By Mertens' theorem, this means

\[\vert S_{x,y}\vert={e^{-\gamma}x\over\log y}+O\left(x\over\log^2y\right),\]

so we have

\[\vert N_{x,y}\vert={e^{-\gamma}x\over\log y}+O\left(x\over\log^2y\right)+O\left(x\log\log x\over y\right).\tag6\]

Now, we turn our focus on estimating the size of $N_x\setminus N_{x,y}$.

Upper bounds for error terms

Let $N_x^p$ denote the elements of $N_x$ whose least prime divisor is $p$. Then clearly

\[\vert N_x\setminus N_{x,y}\vert\le\sum_{p<y}\vert N_x^p\vert.\tag7\]

Because $(p-1)\vert\varphi(n)$ for all $n\in N_x^p$, when $\mathcal P$ is the collection of primes $\equiv1\pmod p$, $\vert N_x^p\vert$ is bounded by the number of integers $n$ such that $pn\le x$ and $n$ whose prime divisors do not belong to $\mathcal P$.

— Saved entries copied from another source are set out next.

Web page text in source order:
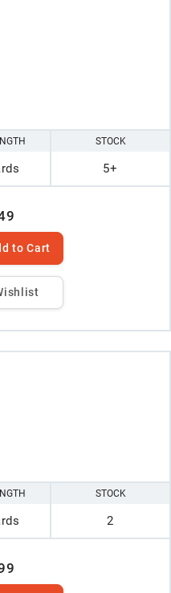
STOCK
5+
to Cart
STOCK
2

Consequently, by the fundamental lemma (Theorem 3 of the Brun's sieve article), there exists some large $B\ge1$ such that when $z=x^{1/2B}\le(xe^{-\sqrt{\log x}})^{1/B}\le (x/p)^{1/B}$, we have

\[\vert N_x^p\vert\ll\frac xp\prod_{\substack{q<z\\q\equiv1(p)}}\left(1-\frac1p\right)\le\frac xp\exp\left(-\sum_{\substack{q<z\\q\equiv1(p)}}\frac1q\right).\tag8\]

To estimate the reciprocal sum from below, we quote Siegel-Walfisz theorem:

\[Q(x)=\sum_{\substack{q\le x\\q\equiv1(p)}}1={1\over p-1}\int_2^x{\mathrm dt\over\log t}+O\left(x\over\log^2x\right),\]

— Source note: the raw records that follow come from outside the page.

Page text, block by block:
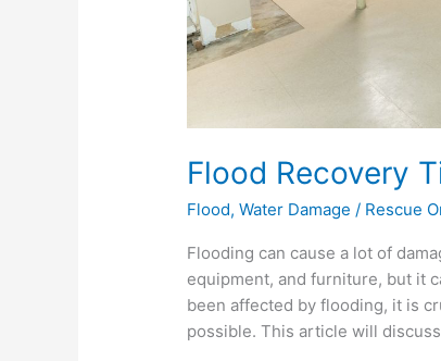
Flood Recovery
Flood,Water Damage / Rescue
Flooding can cause a lot of
equipment, and furniture, but it
been affected by flooding, it is
possible. This article will
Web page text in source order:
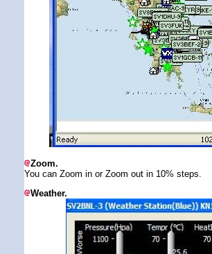
Zoom.
You can Zoom in or Zoom out in 10% steps.
Weather.

so by partial summation, there is

\[\sum_{\substack{q<z\\q\equiv1(p)}}\frac1q={\log\log z\over p-1}+O(1)>{c\log\log x\over p}\]

for some absolute constant $c>0$. Plugging this back into (8), we obtain

\[\vert N_x^p\vert\ll\frac xp\exp\left(-{c\log\log x\over p}\right).\tag9\]

Nevertheless, (9) is only useful when $p\le\log\log x$, so for large $p$, we shall estimate $\vert N_x^p\vert$ by using the fact that $p$ is the least divisor:

\[\vert N_x^p\vert\le\sum_{\substack{pn\le x\\q\vert n\Rightarrow q\ge p}}1=\sum_{\substack{n\le x/p\\q\vert n\Rightarrow q\ge p}}1\ll\frac xp\prod_{q<p}\left(1-\frac1q\right)\ll{x\over p\log p},\tag{10}\]

where the first $\ll$ follows from the fundamental lemma and the fact that $p\le y\le x^{1/B}$.

Therefore, when $0<\delta\le\frac12$, set $w=(\log\log x)^{1-\delta}$, so plugging (9) and (10) into (7) gives

\[\begin{aligned} \vert N_x\setminus N_{x,y}\vert &\ll\sum_{p\le w}\frac xp e^{-(\log\log x)^\delta}+{x\over\log w}\sum_{w<p\le y}\frac1p \\ &\ll x(\log\log w)e^{-(\log\log x)^\delta}+{x\over\log w}\log{\log y\over\log w}. \end{aligned}\]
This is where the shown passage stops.